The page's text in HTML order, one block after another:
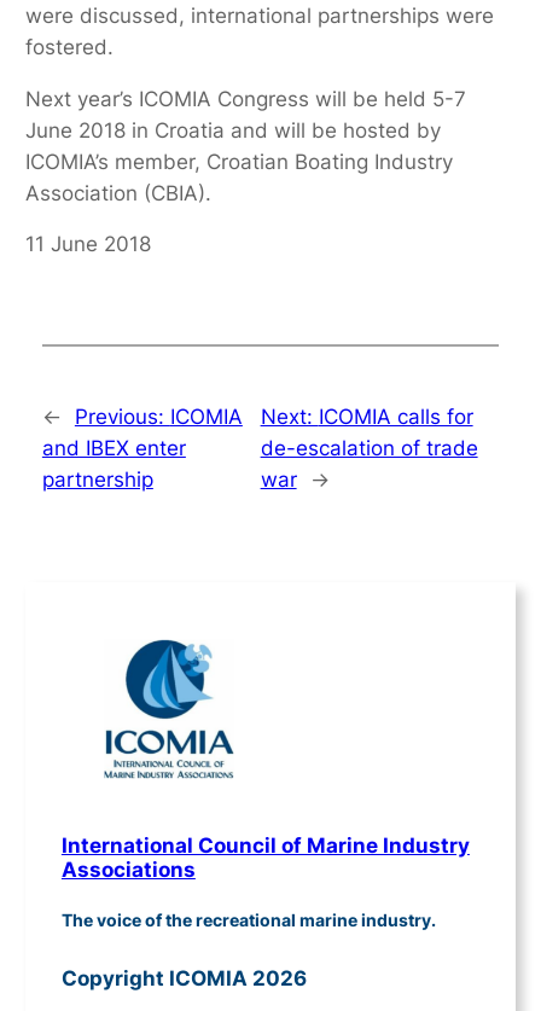
were discussed, international partnerships were
fostered.
Next year’s ICOMIA Congress will be held 5-7
June 2018 in Croatia and will be hosted by
ICOMIA’s member, Croatian Boating Industry
Association (CBIA).
11 June 2018
← Previous: ICOMIA
and IBEX enter
partnership
Next: ICOMIA calls for
de-escalation of trade
war
→
International Council of Marine Industry
Associations
The voice of the recreational marine industry.
Copyright ICOMIA 2026
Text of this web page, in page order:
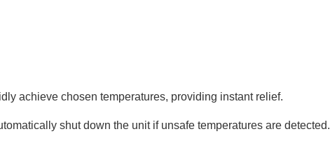
achieve chosen temperatures, providing instant relief.
shut down the unit if unsafe temperatures are detected.
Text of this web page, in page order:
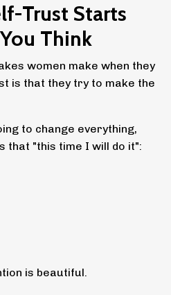
Trust Starts
Think
women make when they
is that they try to make the
to change everything,
that "this time I will do it":
is beautiful.
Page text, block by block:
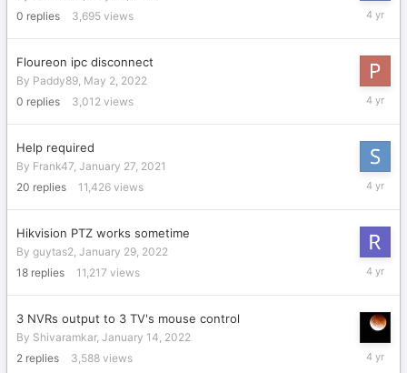
0 replies 3,695 views
May
Floureon ipc disconnect
By Paddy89, May 2, 2022
0 replies 3,012 views
May
Help required
By Frank47, January 27, 2021
20 replies 11,426 views
April
Hikvision PTZ works sometime
By guytas2, January 29, 2022
18 replies 11,217 views
April
3 NVRs output to 3 TV's mouse control
By Shivaramkar, January 14, 2022
2 replies 3,588 views
January
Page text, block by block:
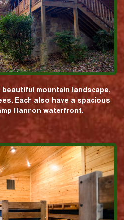
mountain landscape,
Each also have a spacious
Hannon waterfront.
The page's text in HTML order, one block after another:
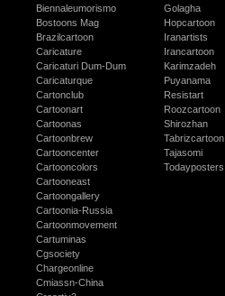
Biennaleumorismo
Bostoons Mag
Brazilcartoon
Caricature
Caricaturi Dum-Dum
Caricaturque
Cartonclub
Cartoonart
Cartoonas
Cartoonbrew
Cartooncenter
Cartooncolors
Cartooneast
Cartoongallery
Cartoonia-Russia
Cartoonmovement
Cartuminas
Cgsociety
Chargeonline
Cmiassn-China
Golagha
Hopcartoon
Iranartists
Irancartoon
Karimzadeh
Puyanama
Resistart
Roozcartoon
Shirozhan
Tabrizcartoon
Tajasomi
Todayposters
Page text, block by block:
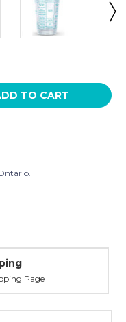
Page
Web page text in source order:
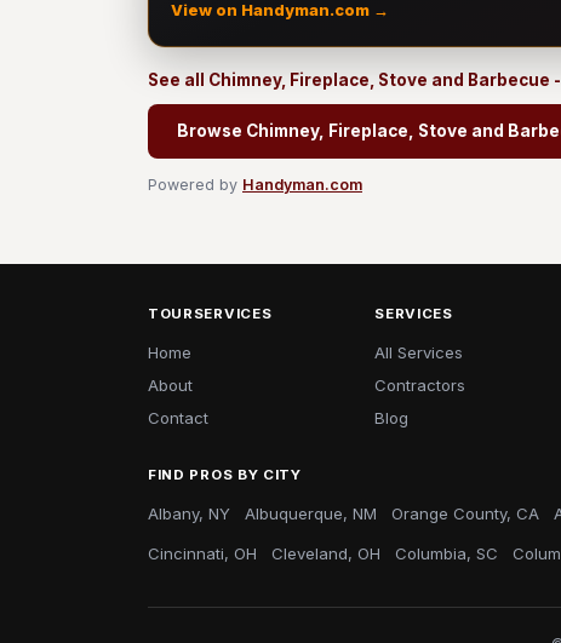
View on Handyman.com →
See all Chimney, Fireplace, Stove and
Browse Chimney, Fireplace, Stove and
Powered by Handyman.com
TOURSERVICES
Home
About
Contact
SERVICES
All Services
Contractors
Blog
FIND PROS BY CITY
Albany, NY Albuquerque, NM Orange County, CA
Cincinnati, OH Cleveland, OH Columbia, SC
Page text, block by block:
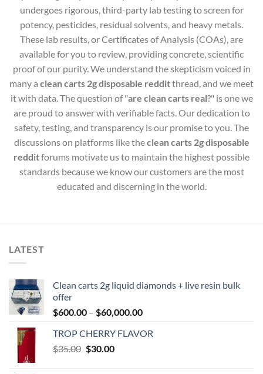
undergoes rigorous, third-party lab testing to screen for
potency, pesticides, residual solvents, and heavy metals.
These lab results, or Certificates of Analysis (COAs), are
available for you to review, providing concrete, scientific
proof of our purity. We understand the skepticism voiced in
many a clean carts 2g disposable redditthread, and we meet
it with data. The question of "are clean carts real?" is one we
are proud to answer with verifiable facts. Our dedication to
safety, testing, and transparency is our promise to you. The
discussions on platforms like theclean carts 2g disposable
redditforums motivate us to maintain the highest possible
standards because we know our customers are the most
educated and discerning in the world.
LATEST
Clean carts 2g liquid diamonds + live resin bulk
offer
$600.00 – $60,000.00Price
$600.00
TROP CHERRY FLAVOR
$35.00 Original
$30.00Current
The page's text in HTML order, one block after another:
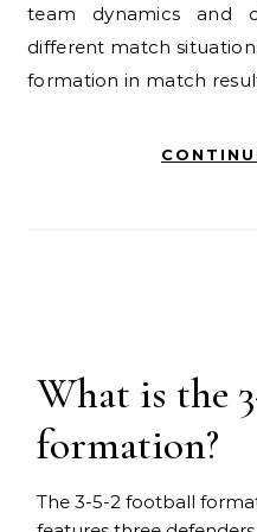
team dynamics and
different match
formation in match
What is the
formation?
The 3-5-2 football
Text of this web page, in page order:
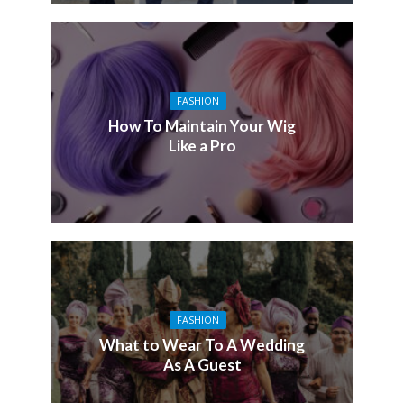
FASHION
How To Maintain Your Wig
Like a Pro
FASHION
What to Wear To A Wedding
As A Guest
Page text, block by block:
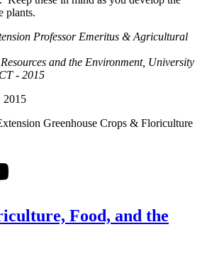
plants.
Professor Emeritus & Agricultural
and the Environment, University
- 2015
2015
Greenhouse Crops & Floriculture
Food, and the
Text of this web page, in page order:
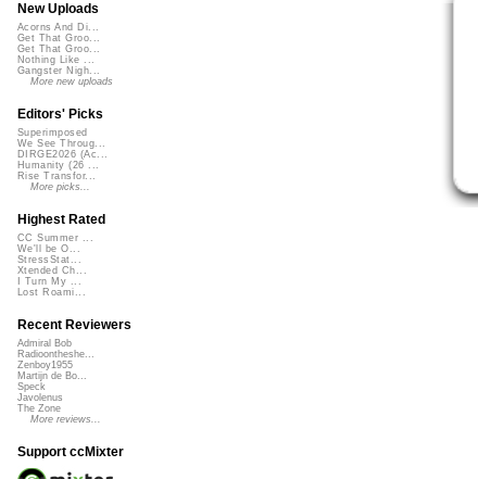
New Uploads
Acorns And Di...
Get That Groo...
Get That Groo...
Nothing Like ...
Gangster Nigh...
More new uploads
Editors' Picks
Superimposed
We See Throug...
DIRGE2026 (Ac...
Humanity (26 ...
Rise Transfor...
More picks...
Highest Rated
CC Summer ...
We'll be O...
StressStat...
Xtended Ch...
I Turn My ...
Lost Roami...
Recent Reviewers
Admiral Bob
Radioontheshe...
Zenboy1955
Martijn de Bo...
Speck
Javolenus
The Zone
More reviews...
Support ccMixter
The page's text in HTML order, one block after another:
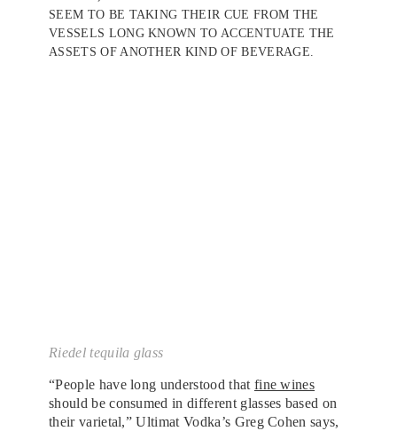
SEEM TO BE TAKING THEIR CUE FROM THE
VESSELS LONG KNOWN TO ACCENTUATE THE
ASSETS OF ANOTHER KIND OF BEVERAGE.
Riedel tequila glass
“People have long understood that fine wines
should be consumed in different glasses based on
their varietal,” Ultimat Vodka’s Greg Cohen says,
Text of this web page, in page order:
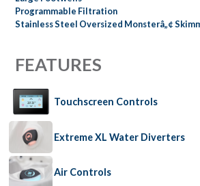
Programmable Filtration
Stainless Steel Oversized Monsterâ„¢
FEATURES
Touchscreen Controls
Extreme XL Water Diverters
Air Controls
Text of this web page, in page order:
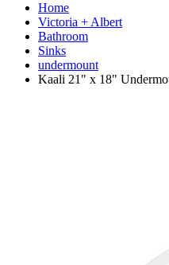
Home
Victoria + Albert
Bathroom
Sinks
undermount
Kaali 21" x 18"
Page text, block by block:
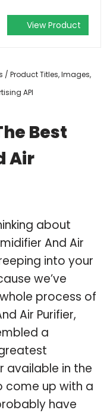
View Product
/ Product Titles, Images,
API
Best
Air
about
And Air
into your
we’ve
process of
Air Purifier,
a
available in the
come up with a
have
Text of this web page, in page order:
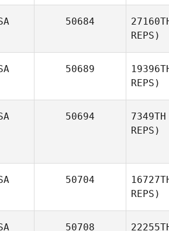
50684
REPS)
50689
REPS)
50694 7349TH
REPS)
50704
REPS)
50708
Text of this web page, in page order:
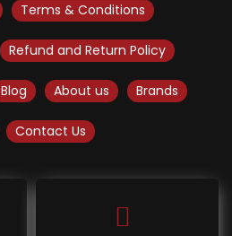
Terms & Conditions
Refund and Return Policy
Blog About us Brands
Contact Us
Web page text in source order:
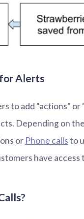
for Alerts
to add “actions”
Depending on
or Phone callsto
have access
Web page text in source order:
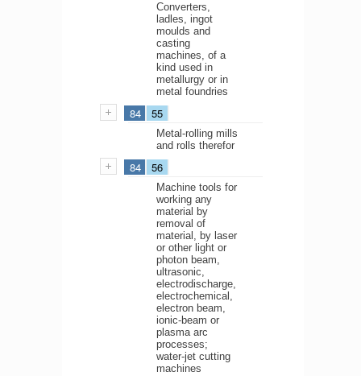
Converters,
ladles, ingot
moulds and
casting
machines, of a
kind used in
metallurgy or in
metal foundries
84 55
Metal-rolling mills
and rolls therefor
84 56
Machine tools for
working any
material by
removal of
material, by laser
or other light or
photon beam,
ultrasonic,
electrodischarge,
electrochemical,
electron beam,
ionic-beam or
plasma arc
processes;
water-jet cutting
machines
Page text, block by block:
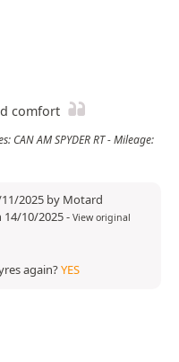
comfort
CAN AM SPYDER RT - Mileage:
2025 by Motard
14/10/2025- View original
again?YES
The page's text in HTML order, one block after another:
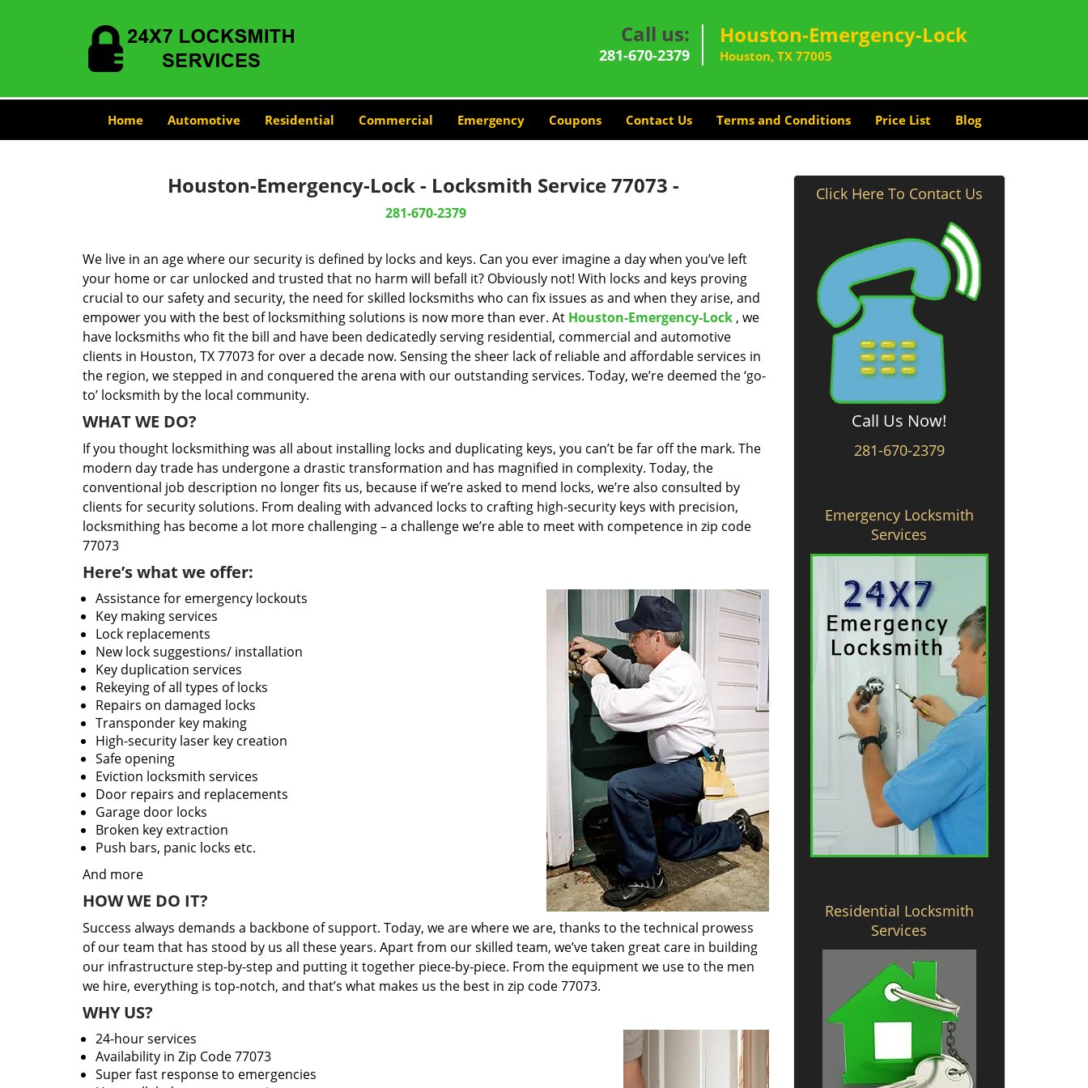
Call us:
281-670-2379
Houston-Emergency-Lock
Houston, TX 77005
Home Automotive Residential Commercial Emergency Coupons Contact Us Terms and Conditions Price List Blog
Houston-Emergency-Lock - Locksmith Service 77073 -
281-670-2379
We live in an age where our security is defined by locks and keys. Can you ever imagine a day when you’ve left
your home or car unlocked and trusted that no harm will befall it? Obviously not! With locks and keys proving
crucial to our safety and security, the need for skilled locksmiths who can fix issues as and when they arise, and
empower you with the best of locksmithing solutions is now more than ever. At Houston-Emergency-Lock , we
have locksmiths who fit the bill and have been dedicatedly serving residential, commercial and automotive
clients in Houston, TX 77073 for over a decade now. Sensing the sheer lack of reliable and affordable services in
the region, we stepped in and conquered the arena with our outstanding services. Today, we’re deemed the ‘go-
to’ locksmith by the local community.
WHAT WE DO?
If you thought locksmithing was all about installing locks and duplicating keys, you can’t be far off the mark. The
modern day trade has undergone a drastic transformation and has magnified in complexity. Today, the
conventional job description no longer fits us, because if we’re asked to mend locks, we’re also consulted by
clients for security solutions. From dealing with advanced locks to crafting high-security keys with precision,
locksmithing has become a lot more challenging – a challenge we’re able to meet with competence in zip code
77073
Here’s what we offer:
Assistance for emergency lockouts
Key making services
Lock replacements
New lock suggestions/ installation
Key duplication services
Rekeying of all types of locks
Repairs on damaged locks
Transponder key making
High-security laser key creation
Safe opening
Eviction locksmith services
Door repairs and replacements
Garage door locks
Broken key extraction
Push bars, panic locks etc.
And more
HOW WE DO IT?
Success always demands a backbone of support. Today, we are where we are, thanks to the technical prowess
of our team that has stood by us all these years. Apart from our skilled team, we’ve taken great care in building
our infrastructure step-by-step and putting it together piece-by-piece. From the equipment we use to the men
we hire, everything is top-notch, and that’s what makes us the best in zip code 77073.
WHY US?
24-hour services
Availability in Zip Code 77073
Super fast response to emergencies
Click Here To Contact Us
Call Us Now!
281-670-2379
Emergency Locksmith
Services
Residential Locksmith
Services
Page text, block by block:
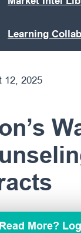
Learning
12, 2025
More?
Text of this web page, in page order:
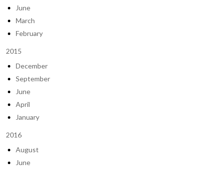
June
March
February
2015
December
September
June
April
January
2016
August
June
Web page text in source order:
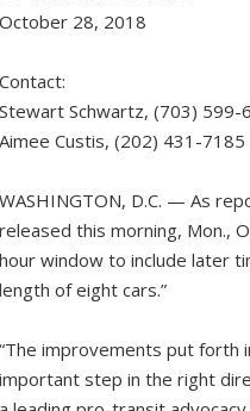
October 28, 2018
Contact:
Stewart Schwartz, (703) 599-
Aimee Custis, (202) 431-7185
WASHINGTON, D.C. — As
released this morning, Mon.,
hour window to include later
length of eight cars.”
“The improvements put forth
important step in the right
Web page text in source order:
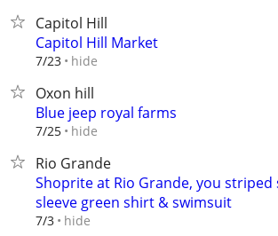
Capitol Hill
Capitol Hill Market
7/23 hide
Oxon hill
Blue jeep royal farms
7/25 hide
Rio Grande
Shoprite at Rio Grande, you
sleeve green shirt & swimsuit
7/3 hide
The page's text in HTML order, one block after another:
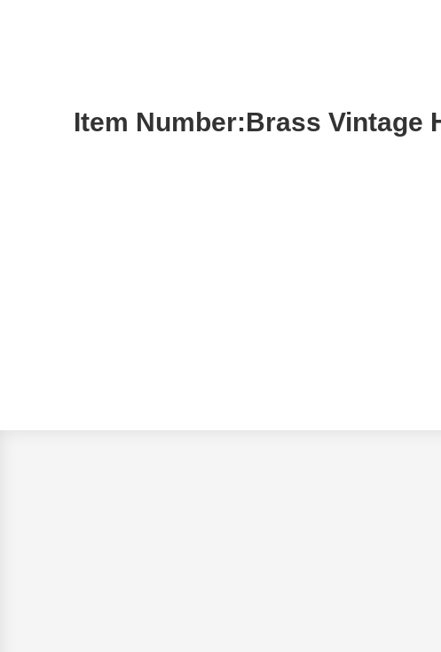
Item Number:Brass Vintage
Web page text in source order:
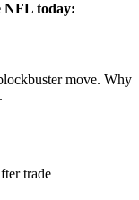
NFL today:
move. Why
trade
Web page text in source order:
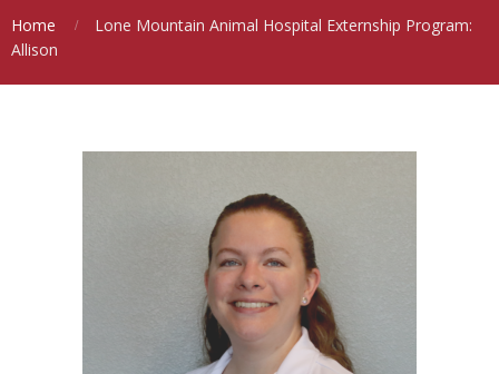
Home
Lone Mountain Animal Hospital Externship Program:
Allison
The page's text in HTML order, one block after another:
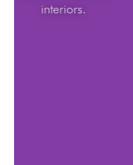
interiors.
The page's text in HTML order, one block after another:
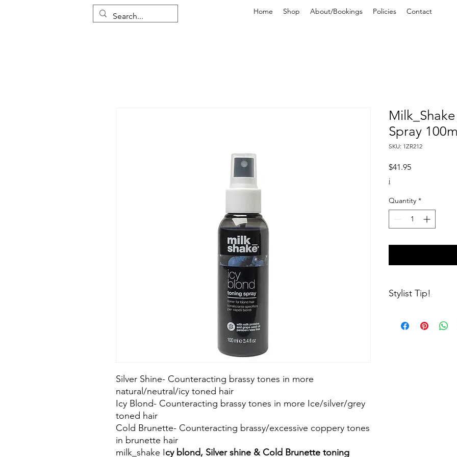
Home Shop About/Bookings Policies Contact
Silver Shine- Counteracting brassy tones in more
natural/neutral/icy toned hair
Icy Blond- Counteracting brassy tones in more Ice/silver/grey
toned hair
Cold Brunette- Counteracting brassy/excessive coppery tones
in brunette hair
milk_shake Icy blond, Silver shine & Cold Brunette toning
Spray 100ml
SKU: 1ZR212
$41.95Price
i
Quantity *
Stylist Tip!
green if applied to

* WHAT TO WORK ON
Take every line above that includes the string "Controls" and return it.

* ANSWER TO THE PROBLEM
Touchscreen Controls
Air Controls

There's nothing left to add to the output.